*** Opening of ENTRIES SHOWN ***

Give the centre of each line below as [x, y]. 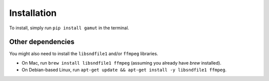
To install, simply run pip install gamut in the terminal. [69, 28]
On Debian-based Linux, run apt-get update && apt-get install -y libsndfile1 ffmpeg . [124, 70]
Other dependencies [42, 42]
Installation [33, 13]
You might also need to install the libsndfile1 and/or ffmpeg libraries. [84, 54]
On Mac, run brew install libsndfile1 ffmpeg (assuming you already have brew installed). [122, 63]

*** Close of ENTRIES SHOWN ***

WORK INSTRUCTIONS: Reproduce verbatim the lines above, from the line with "On Debian-based Linux, run" through the line with "You might also".

REPLY:
On Debian-based Linux, run apt-get update && apt-get install -y libsndfile1 ffmpeg . [124, 70]
Other dependencies [42, 42]
Installation [33, 13]
You might also need to install the libsndfile1 and/or ffmpeg libraries. [84, 54]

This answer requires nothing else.